■ Exercise ■
Somewhere below are a line with "VUURWARM (140, 96)" and a later line with "more in the process! (27, 95, 173, 115)". Output exactly those lines and all lines between them.

----------------------------------------

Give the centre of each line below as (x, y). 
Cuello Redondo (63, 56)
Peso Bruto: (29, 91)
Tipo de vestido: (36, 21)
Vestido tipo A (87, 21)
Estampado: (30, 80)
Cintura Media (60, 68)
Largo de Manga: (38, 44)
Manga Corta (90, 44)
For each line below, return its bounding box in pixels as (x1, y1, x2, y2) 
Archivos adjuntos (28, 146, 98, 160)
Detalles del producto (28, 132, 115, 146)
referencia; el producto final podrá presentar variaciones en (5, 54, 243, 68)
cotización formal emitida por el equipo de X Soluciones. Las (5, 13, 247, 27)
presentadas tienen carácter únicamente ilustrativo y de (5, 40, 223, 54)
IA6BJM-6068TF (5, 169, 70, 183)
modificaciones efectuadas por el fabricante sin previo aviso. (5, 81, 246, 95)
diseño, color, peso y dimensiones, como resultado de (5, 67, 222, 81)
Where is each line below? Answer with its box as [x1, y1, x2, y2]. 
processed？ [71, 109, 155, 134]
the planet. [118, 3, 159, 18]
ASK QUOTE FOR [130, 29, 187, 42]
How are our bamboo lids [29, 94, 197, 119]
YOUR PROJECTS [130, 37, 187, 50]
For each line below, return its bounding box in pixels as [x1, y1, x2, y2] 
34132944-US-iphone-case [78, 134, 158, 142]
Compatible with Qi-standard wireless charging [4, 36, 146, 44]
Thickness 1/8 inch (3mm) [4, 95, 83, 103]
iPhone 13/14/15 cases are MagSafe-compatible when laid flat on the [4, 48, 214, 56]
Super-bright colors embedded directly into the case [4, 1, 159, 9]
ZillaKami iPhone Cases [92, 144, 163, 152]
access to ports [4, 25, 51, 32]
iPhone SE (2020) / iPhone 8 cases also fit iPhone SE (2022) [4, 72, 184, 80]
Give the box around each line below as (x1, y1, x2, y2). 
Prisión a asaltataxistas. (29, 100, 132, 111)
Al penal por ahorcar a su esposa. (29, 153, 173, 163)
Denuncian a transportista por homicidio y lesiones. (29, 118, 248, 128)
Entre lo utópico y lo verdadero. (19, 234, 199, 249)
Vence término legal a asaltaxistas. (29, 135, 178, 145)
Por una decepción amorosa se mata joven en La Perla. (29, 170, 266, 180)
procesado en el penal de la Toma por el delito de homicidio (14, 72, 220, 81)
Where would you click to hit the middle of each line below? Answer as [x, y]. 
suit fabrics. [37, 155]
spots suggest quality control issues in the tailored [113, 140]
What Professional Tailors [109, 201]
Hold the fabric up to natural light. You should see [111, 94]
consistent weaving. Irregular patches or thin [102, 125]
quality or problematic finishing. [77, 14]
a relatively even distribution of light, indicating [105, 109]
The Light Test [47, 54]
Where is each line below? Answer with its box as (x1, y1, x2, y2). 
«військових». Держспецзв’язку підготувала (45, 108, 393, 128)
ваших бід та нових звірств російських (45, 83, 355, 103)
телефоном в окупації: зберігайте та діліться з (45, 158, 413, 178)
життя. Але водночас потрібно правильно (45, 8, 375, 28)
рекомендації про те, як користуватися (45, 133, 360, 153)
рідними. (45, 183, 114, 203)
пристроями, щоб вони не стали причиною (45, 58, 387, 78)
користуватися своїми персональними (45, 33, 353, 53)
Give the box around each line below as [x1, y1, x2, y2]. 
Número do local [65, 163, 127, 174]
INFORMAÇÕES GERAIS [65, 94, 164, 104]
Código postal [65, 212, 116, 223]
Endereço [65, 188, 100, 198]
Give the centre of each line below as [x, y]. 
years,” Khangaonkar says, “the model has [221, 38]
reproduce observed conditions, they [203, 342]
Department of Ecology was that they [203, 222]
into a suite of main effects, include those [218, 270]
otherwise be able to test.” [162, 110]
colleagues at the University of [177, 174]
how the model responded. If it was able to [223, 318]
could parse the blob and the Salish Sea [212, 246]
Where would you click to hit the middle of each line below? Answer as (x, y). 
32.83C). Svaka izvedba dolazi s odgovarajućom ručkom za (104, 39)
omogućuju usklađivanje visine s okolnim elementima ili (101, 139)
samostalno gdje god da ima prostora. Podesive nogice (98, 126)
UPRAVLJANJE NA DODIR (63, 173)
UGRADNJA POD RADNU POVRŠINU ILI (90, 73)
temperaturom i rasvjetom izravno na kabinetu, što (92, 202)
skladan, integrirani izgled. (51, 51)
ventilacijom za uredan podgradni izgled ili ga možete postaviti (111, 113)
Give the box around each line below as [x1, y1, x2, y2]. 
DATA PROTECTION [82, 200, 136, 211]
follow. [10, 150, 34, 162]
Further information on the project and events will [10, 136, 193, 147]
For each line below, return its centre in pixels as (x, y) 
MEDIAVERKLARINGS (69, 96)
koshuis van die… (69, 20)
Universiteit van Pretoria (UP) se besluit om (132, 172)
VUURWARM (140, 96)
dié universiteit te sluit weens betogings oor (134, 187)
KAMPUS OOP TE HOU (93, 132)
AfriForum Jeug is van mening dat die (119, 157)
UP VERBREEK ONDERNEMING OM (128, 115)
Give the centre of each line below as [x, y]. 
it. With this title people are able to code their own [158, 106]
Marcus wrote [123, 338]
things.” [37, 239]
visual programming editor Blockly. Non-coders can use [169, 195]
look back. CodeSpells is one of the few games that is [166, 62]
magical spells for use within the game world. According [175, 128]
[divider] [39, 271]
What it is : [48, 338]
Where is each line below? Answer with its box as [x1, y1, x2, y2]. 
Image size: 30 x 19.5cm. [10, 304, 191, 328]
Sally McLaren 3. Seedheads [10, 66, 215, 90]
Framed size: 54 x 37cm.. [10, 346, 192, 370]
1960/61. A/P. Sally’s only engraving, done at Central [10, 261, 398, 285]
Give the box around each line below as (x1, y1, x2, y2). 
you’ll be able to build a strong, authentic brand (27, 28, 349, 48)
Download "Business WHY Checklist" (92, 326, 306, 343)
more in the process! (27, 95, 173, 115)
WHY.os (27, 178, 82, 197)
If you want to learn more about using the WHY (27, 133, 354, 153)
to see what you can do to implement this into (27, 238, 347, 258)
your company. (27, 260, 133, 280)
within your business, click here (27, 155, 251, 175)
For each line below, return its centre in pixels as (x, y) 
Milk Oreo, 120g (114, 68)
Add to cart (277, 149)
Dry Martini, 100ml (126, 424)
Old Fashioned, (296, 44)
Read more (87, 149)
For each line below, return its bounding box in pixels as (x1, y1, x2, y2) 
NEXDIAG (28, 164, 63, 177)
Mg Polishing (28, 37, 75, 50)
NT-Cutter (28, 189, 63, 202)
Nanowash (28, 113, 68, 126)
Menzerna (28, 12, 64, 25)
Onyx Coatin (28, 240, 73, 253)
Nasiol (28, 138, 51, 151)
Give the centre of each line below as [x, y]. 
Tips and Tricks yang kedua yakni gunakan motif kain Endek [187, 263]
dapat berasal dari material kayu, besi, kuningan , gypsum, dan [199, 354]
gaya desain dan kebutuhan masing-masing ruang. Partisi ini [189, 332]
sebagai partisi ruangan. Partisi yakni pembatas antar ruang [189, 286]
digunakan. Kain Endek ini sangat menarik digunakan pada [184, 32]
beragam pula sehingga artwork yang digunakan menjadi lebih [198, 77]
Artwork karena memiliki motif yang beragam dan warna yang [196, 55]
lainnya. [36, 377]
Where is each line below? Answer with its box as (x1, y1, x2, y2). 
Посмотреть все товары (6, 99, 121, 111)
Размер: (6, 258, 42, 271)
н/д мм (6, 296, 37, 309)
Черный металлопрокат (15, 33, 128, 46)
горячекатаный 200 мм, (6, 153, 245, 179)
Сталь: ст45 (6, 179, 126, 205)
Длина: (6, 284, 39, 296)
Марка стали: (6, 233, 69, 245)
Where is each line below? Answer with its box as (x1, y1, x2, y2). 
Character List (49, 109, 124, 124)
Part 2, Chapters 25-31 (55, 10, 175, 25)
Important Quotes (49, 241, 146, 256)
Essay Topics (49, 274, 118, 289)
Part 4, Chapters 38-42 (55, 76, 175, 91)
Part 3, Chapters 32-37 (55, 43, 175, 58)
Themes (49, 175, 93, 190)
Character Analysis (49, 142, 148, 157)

----------------------------------------

■ Response box ■
VUURWARM (140, 96)
dié universiteit te sluit weens betogings oor (134, 187)
KAMPUS OOP TE HOU (93, 132)
AfriForum Jeug is van mening dat die (119, 157)
UP VERBREEK ONDERNEMING OM (128, 115)
Give the centre of each line below as [x, y]. 
it. With this title people are able to code their own [158, 106]
Marcus wrote [123, 338]
things.” [37, 239]
visual programming editor Blockly. Non-coders can use [169, 195]
look back. CodeSpells is one of the few games that is [166, 62]
magical spells for use within the game world. According [175, 128]
[divider] [39, 271]
What it is : [48, 338]
Where is each line below? Answer with its box as [x1, y1, x2, y2]. 
Image size: 30 x 19.5cm. [10, 304, 191, 328]
Sally McLaren 3. Seedheads [10, 66, 215, 90]
Framed size: 54 x 37cm.. [10, 346, 192, 370]
1960/61. A/P. Sally’s only engraving, done at Central [10, 261, 398, 285]
Give the box around each line below as (x1, y1, x2, y2). 
you’ll be able to build a strong, authentic brand (27, 28, 349, 48)
Download "Business WHY Checklist" (92, 326, 306, 343)
more in the process! (27, 95, 173, 115)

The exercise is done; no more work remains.